━━━ Supplied material ━━━

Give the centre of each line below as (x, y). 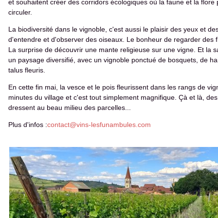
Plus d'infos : (28, 125)
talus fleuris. (27, 70)
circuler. (20, 12)
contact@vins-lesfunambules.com (99, 125)
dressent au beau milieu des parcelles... (70, 108)
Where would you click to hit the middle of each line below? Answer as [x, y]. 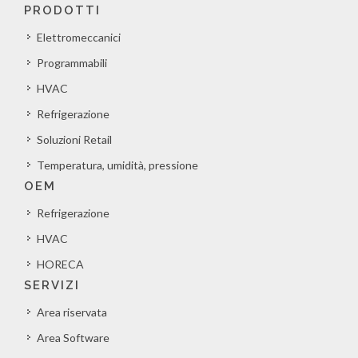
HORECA [60, 264]
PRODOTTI [62, 10]
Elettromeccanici [79, 37]
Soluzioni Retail [74, 139]
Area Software [73, 338]
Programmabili [72, 63]
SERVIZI [52, 285]
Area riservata [72, 312]
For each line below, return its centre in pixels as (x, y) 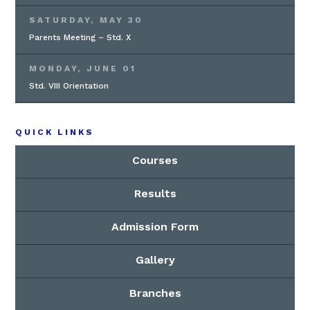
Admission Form (155, 227)
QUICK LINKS (55, 132)
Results (155, 193)
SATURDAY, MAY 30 (86, 20)
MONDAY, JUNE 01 (83, 69)
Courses (155, 160)
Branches (155, 293)
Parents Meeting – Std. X (80, 37)
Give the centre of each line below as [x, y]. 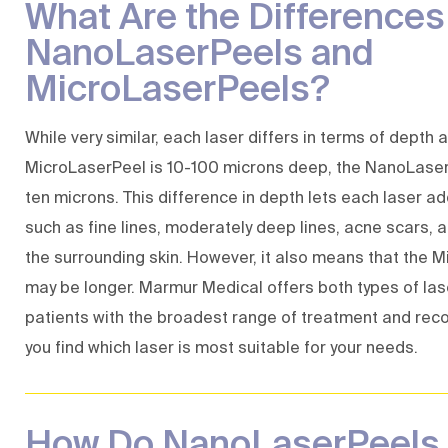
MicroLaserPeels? [177, 88]
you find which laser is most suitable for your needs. [221, 347]
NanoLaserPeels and [199, 52]
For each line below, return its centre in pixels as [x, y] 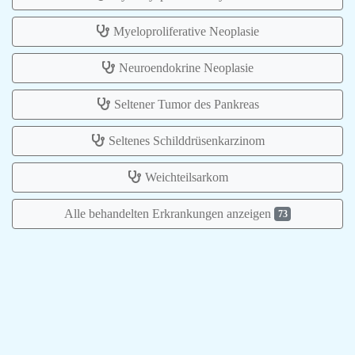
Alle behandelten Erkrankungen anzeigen [169, 214]
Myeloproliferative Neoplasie [186, 32]
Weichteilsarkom [186, 177]
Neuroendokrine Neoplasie [186, 68]
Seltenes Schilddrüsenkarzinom [186, 141]
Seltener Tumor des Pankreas [186, 105]
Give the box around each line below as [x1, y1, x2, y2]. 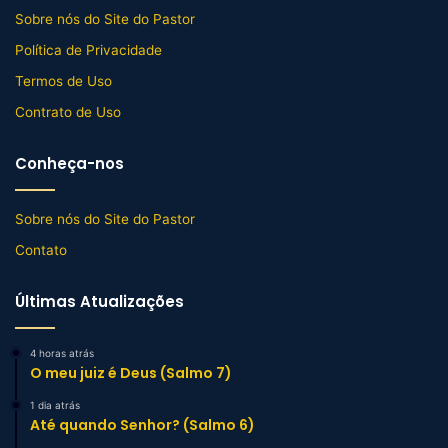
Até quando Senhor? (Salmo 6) [30, 415, 255, 436]
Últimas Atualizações [15, 291, 184, 313]
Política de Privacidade [15, 42, 162, 59]
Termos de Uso [15, 73, 112, 90]
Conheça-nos [15, 153, 124, 175]
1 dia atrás [30, 399, 80, 412]
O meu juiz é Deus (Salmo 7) [30, 363, 232, 384]
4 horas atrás [30, 347, 94, 360]
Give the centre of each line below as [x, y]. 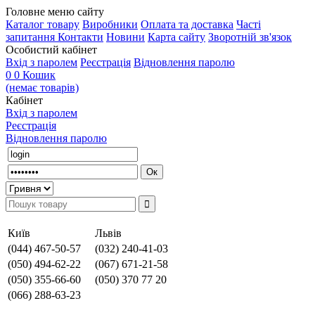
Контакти [81, 37]
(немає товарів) [42, 88]
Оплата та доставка [187, 24]
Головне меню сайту [55, 12]
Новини [126, 37]
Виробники [110, 24]
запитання [32, 37]
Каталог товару [43, 24]
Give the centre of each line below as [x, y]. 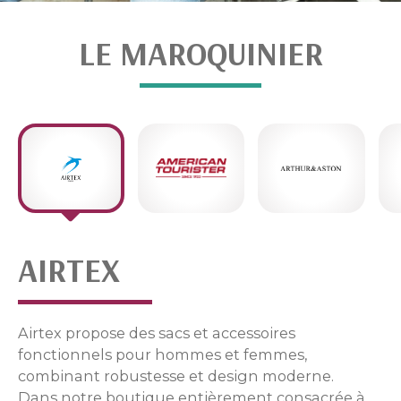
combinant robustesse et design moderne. [176, 376]
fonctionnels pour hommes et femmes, [162, 354]
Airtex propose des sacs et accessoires [157, 333]
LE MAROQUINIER [200, 53]
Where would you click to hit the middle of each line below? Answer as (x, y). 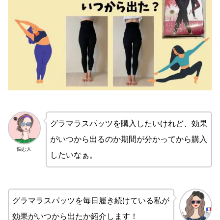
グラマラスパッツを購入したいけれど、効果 (128, 124)
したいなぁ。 (73, 155)
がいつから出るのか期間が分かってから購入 (128, 139)
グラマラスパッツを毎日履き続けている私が (91, 201)
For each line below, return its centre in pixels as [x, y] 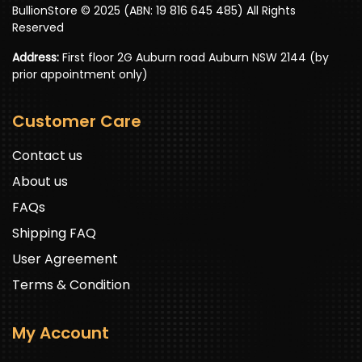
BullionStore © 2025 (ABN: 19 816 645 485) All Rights [154, 10]
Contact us [47, 155]
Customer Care [77, 121]
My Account [61, 333]
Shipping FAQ [54, 233]
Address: [36, 57]
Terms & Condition [71, 284]
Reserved [38, 27]
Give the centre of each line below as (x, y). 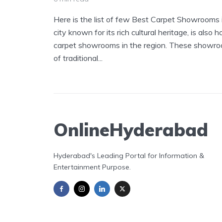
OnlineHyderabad (131, 129)
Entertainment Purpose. (92, 167)
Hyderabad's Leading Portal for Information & (129, 155)
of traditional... (78, 58)
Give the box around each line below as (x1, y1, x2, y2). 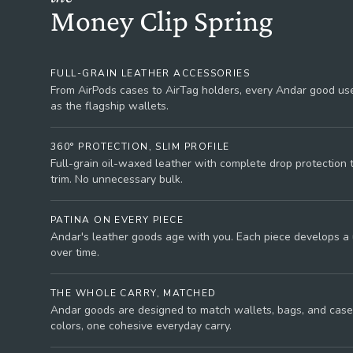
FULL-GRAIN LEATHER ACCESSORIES (50, 67, 251, 80)
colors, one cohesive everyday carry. (50, 318, 232, 333)
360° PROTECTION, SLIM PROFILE (50, 140, 230, 153)
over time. (50, 245, 99, 260)
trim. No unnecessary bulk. (50, 172, 183, 187)
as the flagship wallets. (50, 98, 169, 113)
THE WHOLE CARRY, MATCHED (50, 287, 217, 299)
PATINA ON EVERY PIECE (50, 214, 184, 226)
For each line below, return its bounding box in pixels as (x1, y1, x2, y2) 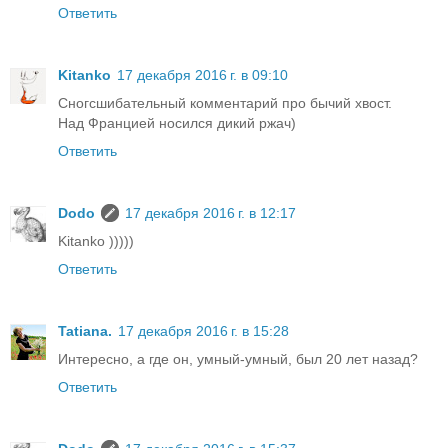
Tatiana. (58, 323, 112, 340)
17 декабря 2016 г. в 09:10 (117, 67, 288, 84)
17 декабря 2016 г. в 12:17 (125, 205, 296, 222)
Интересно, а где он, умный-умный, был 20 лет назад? (58, 351, 418, 368)
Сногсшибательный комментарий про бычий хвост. (58, 95, 392, 112)
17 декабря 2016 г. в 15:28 (118, 323, 289, 340)
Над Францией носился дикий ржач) (58, 115, 296, 132)
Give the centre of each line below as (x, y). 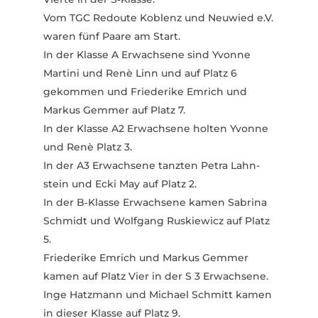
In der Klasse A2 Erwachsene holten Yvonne (155, 128)
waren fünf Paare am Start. (111, 36)
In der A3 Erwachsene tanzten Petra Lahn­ (151, 165)
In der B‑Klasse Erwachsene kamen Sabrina (155, 202)
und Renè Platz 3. (87, 147)
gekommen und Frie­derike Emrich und (145, 91)
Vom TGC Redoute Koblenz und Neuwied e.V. (158, 17)
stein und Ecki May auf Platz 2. (120, 183)
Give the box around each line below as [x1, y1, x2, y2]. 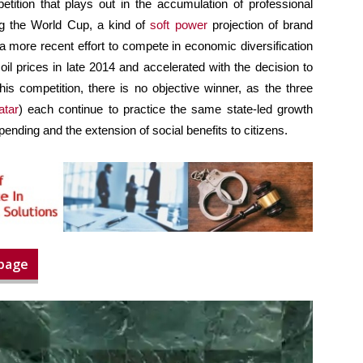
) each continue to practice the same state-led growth [18, 102, 314, 117]
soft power [150, 18, 207, 32]
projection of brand [207, 18, 314, 32]
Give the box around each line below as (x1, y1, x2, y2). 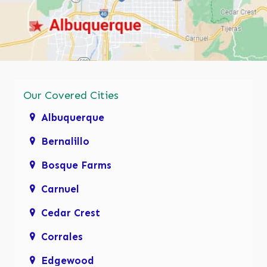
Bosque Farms (41, 159, 111, 171)
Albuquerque (41, 111, 104, 123)
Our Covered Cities (23, 88, 119, 102)
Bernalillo (41, 135, 89, 147)
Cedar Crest (41, 206, 100, 219)
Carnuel (41, 182, 79, 195)
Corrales (41, 230, 83, 243)
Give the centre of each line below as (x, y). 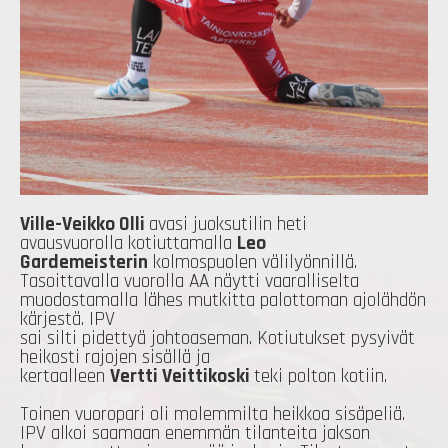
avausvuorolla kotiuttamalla (128, 243)
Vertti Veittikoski (182, 376)
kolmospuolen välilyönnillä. (252, 262)
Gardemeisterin (84, 262)
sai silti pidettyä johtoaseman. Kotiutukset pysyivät (217, 338)
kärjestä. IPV (67, 319)
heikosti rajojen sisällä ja (115, 357)
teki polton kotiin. (323, 376)
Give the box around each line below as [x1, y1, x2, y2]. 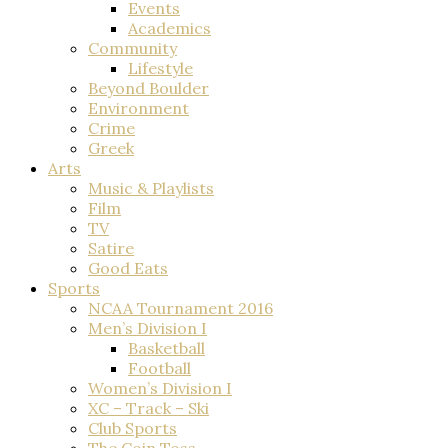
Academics [128, 17, 211, 38]
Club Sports [88, 417, 177, 438]
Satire [88, 237, 134, 258]
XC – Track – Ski [88, 397, 209, 418]
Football [128, 357, 191, 378]
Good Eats [88, 257, 168, 278]
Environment [88, 97, 189, 118]
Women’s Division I [88, 377, 232, 398]
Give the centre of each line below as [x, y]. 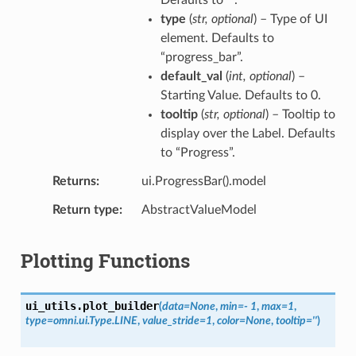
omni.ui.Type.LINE [95, 320]
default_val [191, 76]
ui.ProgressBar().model [203, 181]
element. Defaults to [217, 38]
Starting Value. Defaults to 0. [240, 95]
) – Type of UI [290, 19]
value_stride [170, 320]
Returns [74, 181]
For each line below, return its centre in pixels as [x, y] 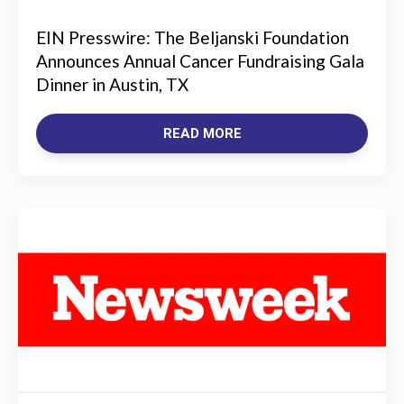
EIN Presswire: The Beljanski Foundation [193, 37]
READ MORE [202, 133]
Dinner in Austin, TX [112, 84]
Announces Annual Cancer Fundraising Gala [200, 61]
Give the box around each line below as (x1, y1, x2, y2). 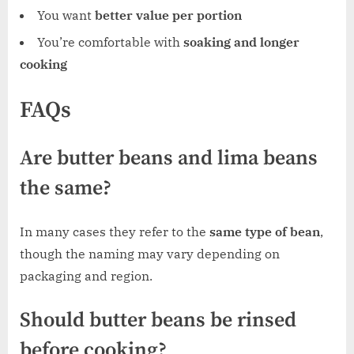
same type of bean (209, 223, 320, 239)
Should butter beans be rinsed (20, 307, 296, 333)
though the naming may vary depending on (20, 245, 280, 262)
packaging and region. (20, 267, 153, 284)
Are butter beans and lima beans (20, 145, 318, 171)
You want (37, 6, 95, 23)
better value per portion (95, 6, 242, 23)
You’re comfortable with (37, 34, 183, 51)
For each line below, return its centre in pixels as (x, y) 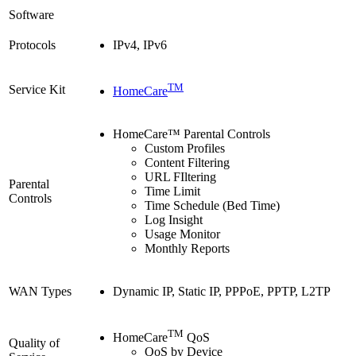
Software (31, 14)
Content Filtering (187, 162)
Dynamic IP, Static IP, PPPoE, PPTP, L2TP (222, 291)
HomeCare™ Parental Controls (192, 133)
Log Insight (174, 219)
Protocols (32, 44)
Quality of (34, 342)
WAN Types (40, 291)
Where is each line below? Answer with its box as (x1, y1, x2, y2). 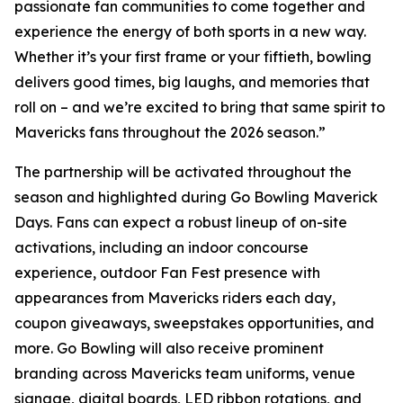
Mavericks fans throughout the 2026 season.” (14, 123, 326, 142)
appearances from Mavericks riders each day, (14, 289, 336, 308)
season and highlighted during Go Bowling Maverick (14, 188, 378, 207)
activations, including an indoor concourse (14, 238, 309, 257)
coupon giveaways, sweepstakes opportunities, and (14, 314, 374, 333)
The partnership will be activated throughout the (14, 163, 352, 182)
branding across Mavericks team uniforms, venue (14, 364, 355, 383)
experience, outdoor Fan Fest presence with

━━━

Write everything in the records out exactly, apart from the pictures.

Answer below:
Give the centre of each line below as (x, y). 
Plus d'infos : (28, 125)
talus fleuris. (27, 70)
circuler. (20, 12)
contact@vins-lesfunambules.com (99, 125)
dressent au beau milieu des parcelles... (70, 108)
Where would you click to hit the middle of each line below? Answer as [x, y]. 
HORECA [60, 264]
PRODOTTI [62, 10]
Elettromeccanici [79, 37]
Soluzioni Retail [74, 139]
Area Software [73, 338]
Programmabili [72, 63]
SERVIZI [52, 285]
Area riservata [72, 312]
For each line below, return its centre in pixels as (x, y) 
Admission Form (155, 227)
QUICK LINKS (55, 132)
Results (155, 193)
SATURDAY, MAY 30 (86, 20)
MONDAY, JUNE 01 (83, 69)
Courses (155, 160)
Branches (155, 293)
Parents Meeting – Std. X (80, 37)
Give the centre of each line below as [x, y]. 
MicroLaserPeels? [177, 88]
you find which laser is most suitable for your needs. [221, 347]
NanoLaserPeels and [199, 52]
For each line below, return its centre in pixels as [x, y] 
Alle behandelten Erkrankungen anzeigen [169, 214]
Myeloproliferative Neoplasie [186, 32]
Weichteilsarkom [186, 177]
Neuroendokrine Neoplasie [186, 68]
Seltenes Schilddrüsenkarzinom [186, 141]
Seltener Tumor des Pankreas [186, 105]
Give the box around each line below as [x1, y1, x2, y2]. 
Até quando Senhor? (Salmo 6) [30, 415, 255, 436]
Últimas Atualizações [15, 291, 184, 313]
Política de Privacidade [15, 42, 162, 59]
Termos de Uso [15, 73, 112, 90]
Conheça-nos [15, 153, 124, 175]
1 dia atrás [30, 399, 80, 412]
O meu juiz é Deus (Salmo 7) [30, 363, 232, 384]
4 horas atrás [30, 347, 94, 360]
Give the centre of each line below as [x, y]. 
Контакти [81, 37]
(немає товарів) [42, 88]
Оплата та доставка [187, 24]
Головне меню сайту [55, 12]
Новини [126, 37]
Виробники [110, 24]
запитання [32, 37]
Каталог товару [43, 24]
Give the centre of each line below as [x, y]. 
combinant robustesse et design moderne. [176, 376]
fonctionnels pour hommes et femmes, [162, 354]
Airtex propose des sacs et accessoires [157, 333]
LE MAROQUINIER [200, 53]
Where would you click to hit the middle of each line below? Answer as (x, y). 
グラマラスパッツを購入したいけれど、効果 (128, 124)
したいなぁ。 (73, 155)
がいつから出るのか期間が分かってから購入 (128, 139)
グラマラスパッツを毎日履き続けている私が (91, 201)
For each line below, return its centre in pixels as [x, y] 
BullionStore © 2025 (ABN: 19 816 645 485) All Rights [154, 10]
Contact us [47, 155]
Customer Care [77, 121]
My Account [61, 333]
Shipping FAQ [54, 233]
Address: [36, 57]
Terms & Condition [71, 284]
Reserved [38, 27]
Give the centre of each line below as (x, y). 
OnlineHyderabad (131, 129)
Entertainment Purpose. (92, 167)
Hyderabad's Leading Portal for Information & (129, 155)
of traditional... (78, 58)
Give the box around each line below as (x1, y1, x2, y2). 
FULL-GRAIN LEATHER ACCESSORIES (50, 67, 251, 80)
colors, one cohesive everyday carry. (50, 318, 232, 333)
360° PROTECTION, SLIM PROFILE (50, 140, 230, 153)
over time. (50, 245, 99, 260)
trim. No unnecessary bulk. (50, 172, 183, 187)
as the flagship wallets. (50, 98, 169, 113)
THE WHOLE CARRY, MATCHED (50, 287, 217, 299)
PATINA ON EVERY PIECE (50, 214, 184, 226)
For each line below, return its bounding box in pixels as (x1, y1, x2, y2) 
Tatiana. (58, 323, 112, 340)
17 декабря 2016 г. в 09:10 (117, 67, 288, 84)
17 декабря 2016 г. в 12:17 (125, 205, 296, 222)
Интересно, а где он, умный-умный, был 20 лет назад? (58, 351, 418, 368)
Сногсшибательный комментарий про бычий хвост. (58, 95, 392, 112)
17 декабря 2016 г. в 15:28 (118, 323, 289, 340)
Над Францией носился дикий ржач) (58, 115, 296, 132)
Give the centre of each line below as (x, y). 
In der Klasse A2 Erwachsene holten Yvonne (155, 128)
waren fünf Paare am Start. (111, 36)
In der A3 Erwachsene tanzten Petra Lahn­ (151, 165)
In der B‑Klasse Erwachsene kamen Sabrina (155, 202)
und Renè Platz 3. (87, 147)
gekommen und Frie­derike Emrich und (145, 91)
Vom TGC Redoute Koblenz und Neuwied e.V. (158, 17)
stein und Ecki May auf Platz 2. (120, 183)
Give the box around each line below as [x1, y1, x2, y2]. 
) each continue to practice the same state-led growth [18, 102, 314, 117]
soft power [150, 18, 207, 32]
projection of brand [207, 18, 314, 32]
Give the box around each line below as (x1, y1, x2, y2). 
Bosque Farms (41, 159, 111, 171)
Albuquerque (41, 111, 104, 123)
Our Covered Cities (23, 88, 119, 102)
Bernalillo (41, 135, 89, 147)
Cedar Crest (41, 206, 100, 219)
Carnuel (41, 182, 79, 195)
Corrales (41, 230, 83, 243)
Give the centre of each line below as (x, y). 
avausvuorolla kotiuttamalla (128, 243)
Vertti Veittikoski (182, 376)
kolmospuolen välilyönnillä. (252, 262)
Gardemeisterin (84, 262)
sai silti pidettyä johtoaseman. Kotiutukset pysyivät (217, 338)
kärjestä. IPV (67, 319)
heikosti rajojen sisällä ja (115, 357)
teki polton kotiin. (323, 376)
Give the box around each line below as [x1, y1, x2, y2]. 
Academics [128, 17, 211, 38]
Club Sports [88, 417, 177, 438]
Satire [88, 237, 134, 258]
XC – Track – Ski [88, 397, 209, 418]
Football [128, 357, 191, 378]
Good Eats [88, 257, 168, 278]
Environment [88, 97, 189, 118]
Women’s Division I [88, 377, 232, 398]
Give the centre of each line below as [x, y]. 
omni.ui.Type.LINE [95, 320]
default_val [191, 76]
ui.ProgressBar().model [203, 181]
element. Defaults to [217, 38]
Starting Value. Defaults to 0. [240, 95]
) – Type of UI [290, 19]
value_stride [170, 320]
Returns [74, 181]
For each line below, return its centre in pixels as [x, y] 
EIN Presswire: The Beljanski Foundation [193, 37]
READ MORE [202, 133]
Dinner in Austin, TX [112, 84]
Announces Annual Cancer Fundraising Gala [200, 61]
Give the box around each line below as (x1, y1, x2, y2). 
same type of bean (209, 223, 320, 239)
Should butter beans be rinsed (20, 307, 296, 333)
though the naming may vary depending on (20, 245, 280, 262)
packaging and region. (20, 267, 153, 284)
Are butter beans and lima beans (20, 145, 318, 171)
You want (37, 6, 95, 23)
better value per portion (95, 6, 242, 23)
You’re comfortable with (37, 34, 183, 51)
For each line below, return its centre in pixels as (x, y) 
Software (31, 14)
Content Filtering (187, 162)
Dynamic IP, Static IP, PPPoE, PPTP, L2TP (222, 291)
HomeCare™ Parental Controls (192, 133)
Log Insight (174, 219)
Protocols (32, 44)
Quality of (34, 342)
WAN Types (40, 291)
Where is each line below? Answer with its box as (x1, y1, x2, y2). 
Mavericks fans throughout the 2026 season.” (14, 123, 326, 142)
appearances from Mavericks riders each day, (14, 289, 336, 308)
season and highlighted during Go Bowling Maverick (14, 188, 378, 207)
activations, including an indoor concourse (14, 238, 309, 257)
coupon giveaways, sweepstakes opportunities, and (14, 314, 374, 333)
The partnership will be activated throughout the (14, 163, 352, 182)
branding across Mavericks team uniforms, venue (14, 364, 355, 383)
experience, outdoor Fan Fest presence with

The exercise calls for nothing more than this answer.